# TEAM OGF logo embroidery



## ShakeDown (Apr 5, 2004)

We now offer select embroidery services, courtesy of Keeping You in Stitches, in Dennison Ohio.

Supply your own shirt, and Tim can do tournament shirts, polos, and sweatshirts.

Click here for pricing > http://www.ohiogamefishing.com/merchandise.htm


----------



## ezbite (May 25, 2006)

cool. one question about the package. it says screen name and real name. is it both or is it one or the other? if both how would that be set up? 

EZBITE 
"tom" 

above the pocket? or can i just stop confusing things and work it out with the sticher? guess i still need to know if it's one or both.


----------



## ShakeDown (Apr 5, 2004)

If it's a blank shirt already, we had him do our staff shirts with the real name above the chest pocket, and screen name on the left sleeve cuff (shortsleeve).

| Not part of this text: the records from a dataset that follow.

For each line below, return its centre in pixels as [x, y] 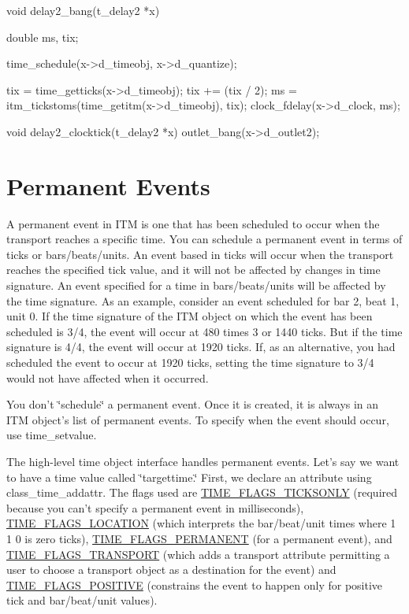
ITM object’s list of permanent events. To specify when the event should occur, [198, 419]
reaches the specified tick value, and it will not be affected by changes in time [193, 270]
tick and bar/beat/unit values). [82, 600]
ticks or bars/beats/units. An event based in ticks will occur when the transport [200, 254]
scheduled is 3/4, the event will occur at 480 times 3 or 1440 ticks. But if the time [204, 331]
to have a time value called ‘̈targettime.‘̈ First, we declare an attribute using [189, 477]
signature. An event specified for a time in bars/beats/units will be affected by [196, 285]
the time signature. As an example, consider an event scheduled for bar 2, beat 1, [203, 300]
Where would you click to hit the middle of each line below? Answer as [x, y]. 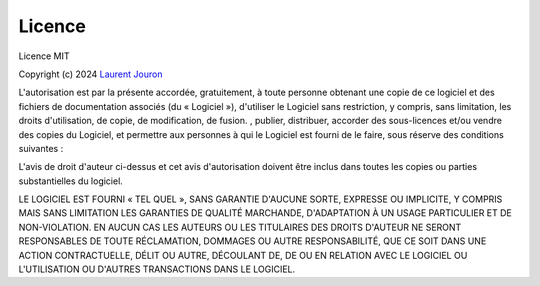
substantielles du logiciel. [71, 181]
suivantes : [41, 148]
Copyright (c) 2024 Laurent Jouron [90, 74]
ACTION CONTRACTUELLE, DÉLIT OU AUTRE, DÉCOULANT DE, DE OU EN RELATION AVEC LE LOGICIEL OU [243, 255]
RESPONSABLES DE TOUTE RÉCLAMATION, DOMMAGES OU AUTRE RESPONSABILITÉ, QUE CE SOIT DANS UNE [252, 241]
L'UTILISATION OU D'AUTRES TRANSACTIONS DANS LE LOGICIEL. [157, 269]
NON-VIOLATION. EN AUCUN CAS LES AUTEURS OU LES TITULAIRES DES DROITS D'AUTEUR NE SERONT [240, 227]
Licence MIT [44, 56]
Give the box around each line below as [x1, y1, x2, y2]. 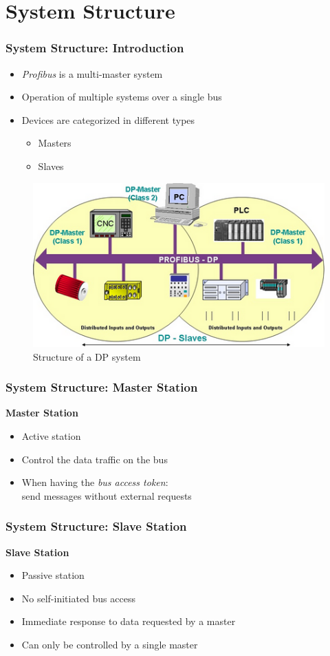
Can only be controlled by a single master [21, 637, 198, 652]
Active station [21, 429, 81, 443]
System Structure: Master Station [5, 379, 198, 396]
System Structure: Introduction [5, 39, 184, 56]
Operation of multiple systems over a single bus [21, 89, 222, 104]
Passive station [21, 568, 85, 582]
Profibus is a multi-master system [21, 66, 163, 81]
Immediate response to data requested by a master [21, 614, 236, 628]
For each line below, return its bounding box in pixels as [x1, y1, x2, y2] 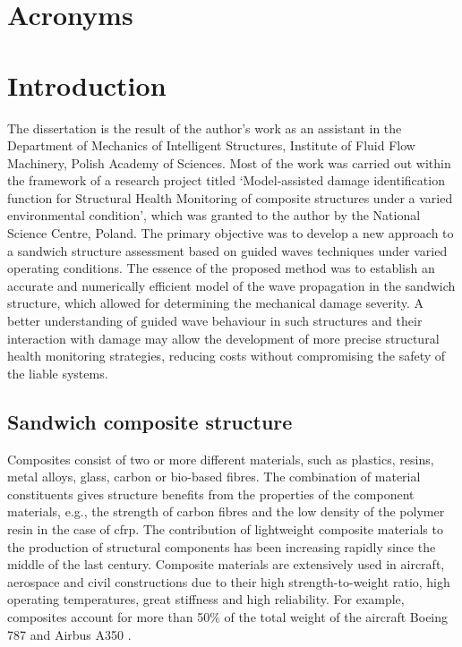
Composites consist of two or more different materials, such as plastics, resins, [7, 449, 434, 468]
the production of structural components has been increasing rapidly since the [7, 537, 436, 556]
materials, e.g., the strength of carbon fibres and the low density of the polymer [7, 502, 445, 521]
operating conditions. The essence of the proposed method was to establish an [7, 259, 435, 277]
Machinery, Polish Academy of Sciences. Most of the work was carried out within [7, 153, 451, 172]
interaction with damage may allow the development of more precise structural [7, 328, 440, 347]
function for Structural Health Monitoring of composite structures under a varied [7, 188, 453, 207]
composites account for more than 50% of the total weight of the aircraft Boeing [7, 607, 449, 626]
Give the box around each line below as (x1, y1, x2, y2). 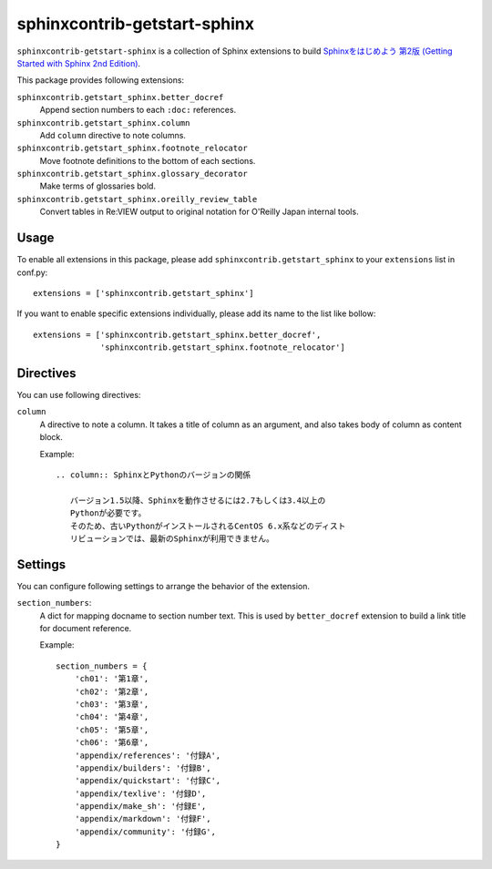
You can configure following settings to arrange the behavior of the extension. (16, 580, 310, 591)
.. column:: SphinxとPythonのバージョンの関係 (56, 469, 251, 480)
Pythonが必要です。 (69, 508, 147, 518)
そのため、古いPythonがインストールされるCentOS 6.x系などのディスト (69, 520, 346, 531)
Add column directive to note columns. (39, 129, 187, 140)
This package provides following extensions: (16, 75, 185, 86)
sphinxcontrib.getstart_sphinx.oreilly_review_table (16, 194, 258, 204)
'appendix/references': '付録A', (74, 750, 221, 761)
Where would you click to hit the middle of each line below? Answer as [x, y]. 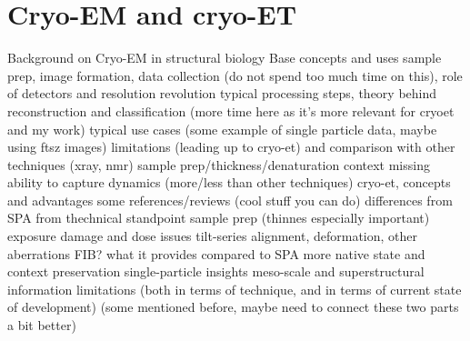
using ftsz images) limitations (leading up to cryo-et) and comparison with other [231, 147]
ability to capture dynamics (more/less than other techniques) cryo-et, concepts [229, 182]
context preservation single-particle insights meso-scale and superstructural [216, 271]
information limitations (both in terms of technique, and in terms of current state [235, 289]
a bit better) [42, 325]
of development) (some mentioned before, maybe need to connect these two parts [233, 307]
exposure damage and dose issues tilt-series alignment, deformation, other [213, 236]
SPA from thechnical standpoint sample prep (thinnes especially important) [219, 218]
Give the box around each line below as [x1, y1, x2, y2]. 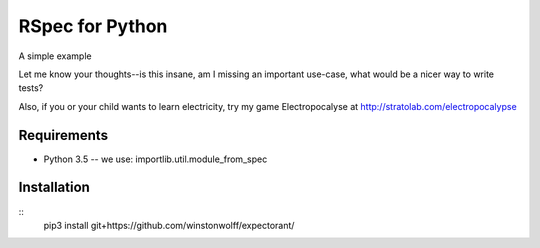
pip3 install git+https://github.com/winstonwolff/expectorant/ [43, 219, 295, 231]
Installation [18, 179, 90, 196]
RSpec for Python [18, 15, 168, 37]
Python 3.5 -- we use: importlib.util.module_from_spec [43, 153, 268, 165]
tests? [18, 82, 44, 94]
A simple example [18, 50, 92, 62]
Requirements [18, 126, 109, 144]
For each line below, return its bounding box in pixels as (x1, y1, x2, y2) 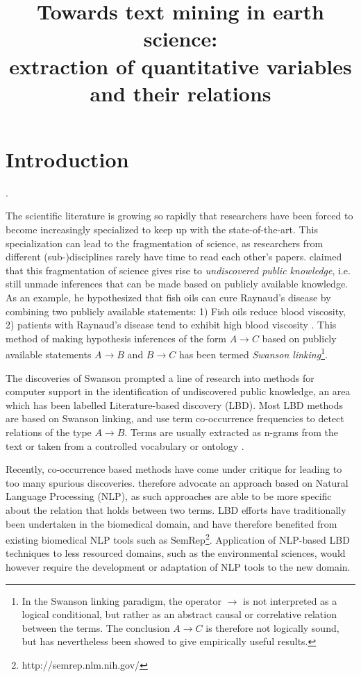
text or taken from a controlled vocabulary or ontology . (6, 438, 244, 453)
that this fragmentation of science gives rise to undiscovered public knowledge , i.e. (6, 262, 351, 277)
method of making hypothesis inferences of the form (6, 331, 227, 345)
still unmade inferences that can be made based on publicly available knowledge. (6, 276, 348, 291)
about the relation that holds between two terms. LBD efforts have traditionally (6, 503, 346, 517)
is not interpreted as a (243, 593, 337, 608)
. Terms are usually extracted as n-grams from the (124, 425, 339, 440)
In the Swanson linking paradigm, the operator (22, 593, 222, 608)
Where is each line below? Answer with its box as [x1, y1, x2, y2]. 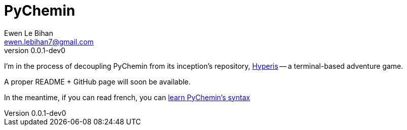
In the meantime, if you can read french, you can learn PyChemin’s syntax [4, 93, 250, 102]
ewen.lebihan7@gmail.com [4, 37, 94, 46]
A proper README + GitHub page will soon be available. [4, 77, 191, 86]
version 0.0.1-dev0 [4, 46, 66, 55]
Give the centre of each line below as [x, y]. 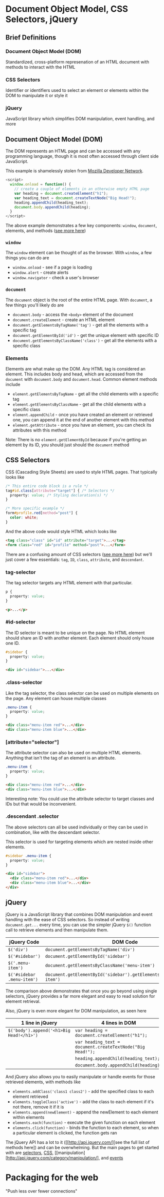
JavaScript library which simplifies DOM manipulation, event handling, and [80, 119]
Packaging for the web [52, 1177]
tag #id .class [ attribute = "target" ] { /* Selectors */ [60, 491]
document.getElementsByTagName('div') [90, 949]
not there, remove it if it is [38, 1107]
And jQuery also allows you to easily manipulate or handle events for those [80, 1076]
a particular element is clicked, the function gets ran [65, 1133]
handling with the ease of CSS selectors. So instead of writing [68, 919]
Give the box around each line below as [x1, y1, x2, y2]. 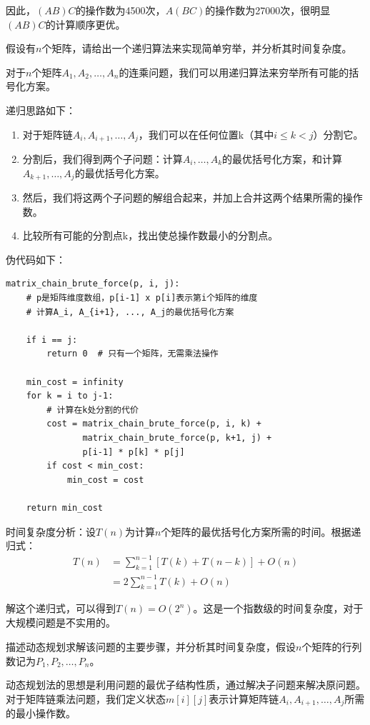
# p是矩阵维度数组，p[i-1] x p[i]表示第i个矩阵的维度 [26, 293, 258, 304]
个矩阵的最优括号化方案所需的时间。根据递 [161, 524, 361, 539]
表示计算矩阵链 [209, 691, 279, 706]
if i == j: [26, 334, 78, 345]
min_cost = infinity [26, 376, 124, 387]
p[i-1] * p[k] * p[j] [82, 446, 185, 457]
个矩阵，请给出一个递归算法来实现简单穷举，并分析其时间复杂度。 [41, 41, 352, 56]
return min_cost [26, 502, 104, 513]
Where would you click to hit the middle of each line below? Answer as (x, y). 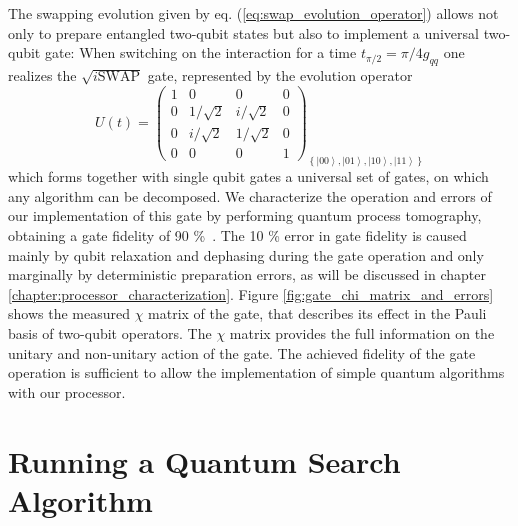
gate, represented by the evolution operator (280, 74)
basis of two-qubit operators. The (110, 332)
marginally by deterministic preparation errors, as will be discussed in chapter (247, 274)
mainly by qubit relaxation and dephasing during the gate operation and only (246, 254)
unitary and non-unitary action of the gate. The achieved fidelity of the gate (242, 352)
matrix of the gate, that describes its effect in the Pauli (317, 313)
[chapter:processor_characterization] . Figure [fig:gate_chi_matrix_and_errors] (251, 293)
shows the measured (69, 313)
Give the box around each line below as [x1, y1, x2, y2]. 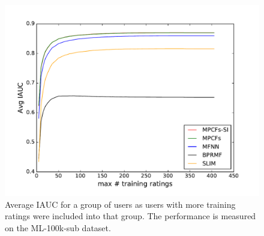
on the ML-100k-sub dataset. [5, 221, 111, 234]
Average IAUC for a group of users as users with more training [5, 198, 236, 210]
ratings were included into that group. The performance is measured [5, 210, 256, 222]
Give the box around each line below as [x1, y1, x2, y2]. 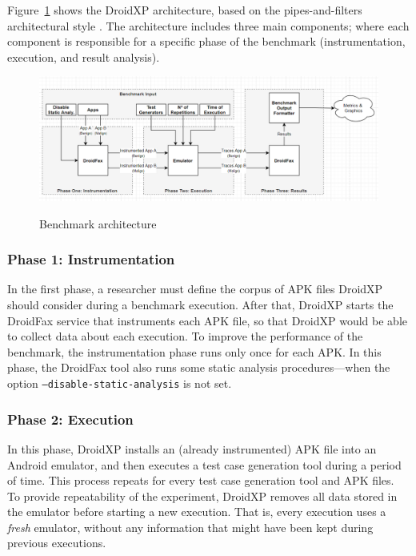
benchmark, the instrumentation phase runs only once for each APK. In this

You could always do one of each over both front shirt pockets.


----------



## Got One (May 26, 2006)

I can't seem to find the embroidery on your own shirt link anymore. Where did it go???


----------



## Fish4Fun (Apr 6, 2004)

Guys Tim down at Keeping You in Stitches is a great guy i was down at his shop yesterday getting everything laid out for my Tournament shirts for my circuit. He does some great work and i would say check him out. Did a real nice crappie up for another guy while i was there looked Sweet.


----------



## Big Daddy (Apr 6, 2004)

Yep. If you PM OGF member "bttmline" he can hook you up on the embroidery.


----------